What is required: Here is a listing; work out how many of its lines contain the word "lesions", and state only that number.

_____

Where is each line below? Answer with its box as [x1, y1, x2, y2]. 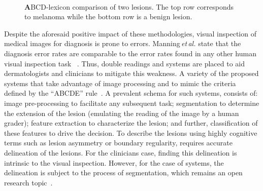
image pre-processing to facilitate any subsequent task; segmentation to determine [4, 97, 259, 108]
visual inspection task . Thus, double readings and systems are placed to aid [4, 58, 245, 68]
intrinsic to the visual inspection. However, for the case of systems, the [4, 157, 224, 168]
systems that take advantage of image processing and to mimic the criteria [4, 78, 236, 88]
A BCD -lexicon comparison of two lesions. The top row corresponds [24, 1, 234, 12]
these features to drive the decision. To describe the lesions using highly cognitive [4, 127, 257, 138]
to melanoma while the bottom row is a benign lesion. [24, 11, 192, 22]
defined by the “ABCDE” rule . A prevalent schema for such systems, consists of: [4, 88, 258, 98]
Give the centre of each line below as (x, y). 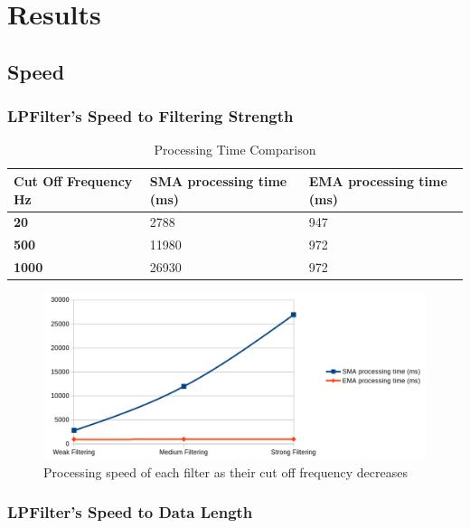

_____

Exercise response: 2